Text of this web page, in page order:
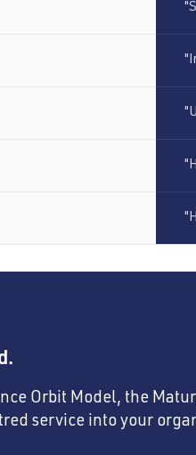
Orbit Model, the
service into your
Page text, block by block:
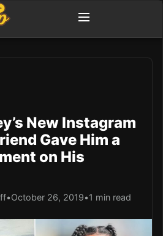
New Instagram
Gave Him a
on His
•October 26, 2019•1 min read
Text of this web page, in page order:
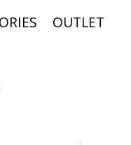
OUTLET
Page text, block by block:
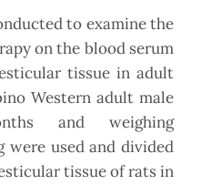
to examine the
on the blood serum
tissue in adult
Western adult male
and weighing
were used and divided
tissue of rats in

**Your goal**
Apart from the pictures, set down all the entries above exactly.

**Solved problem**
Text of this web page, in page order:
Orbit Model, the
service into your
Page text, block by block:
New Instagram
Gave Him a
on His
•October 26, 2019•1 min read
Text of this web page, in page order:
OUTLET
Page text, block by block:
to examine the
on the blood serum
tissue in adult
Western adult male
and weighing
were used and divided
tissue of rats in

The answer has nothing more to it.